### Action item
Pictures aside, can you reproduce the records word for word?

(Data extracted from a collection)
-=-=-=-=-
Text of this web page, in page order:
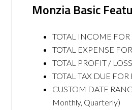
Monzia Basic
TOTAL INCOME
TOTAL EXPENSE
TOTAL PROFIT /
TOTAL TAX DUE
CUSTOM DATE
Monthly, Quarterly)
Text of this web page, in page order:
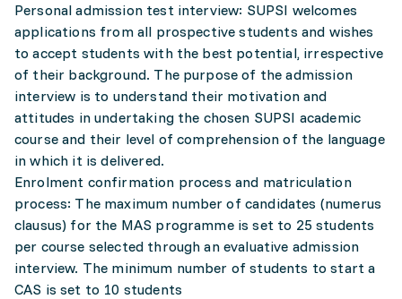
-=-=-=-=-
### Written solution
Text of this web page, in page order:
Monzia Basic
TOTAL INCOME
TOTAL EXPENSE
TOTAL PROFIT /
TOTAL TAX DUE
CUSTOM DATE
Monthly, Quarterly)
Text of this web page, in page order:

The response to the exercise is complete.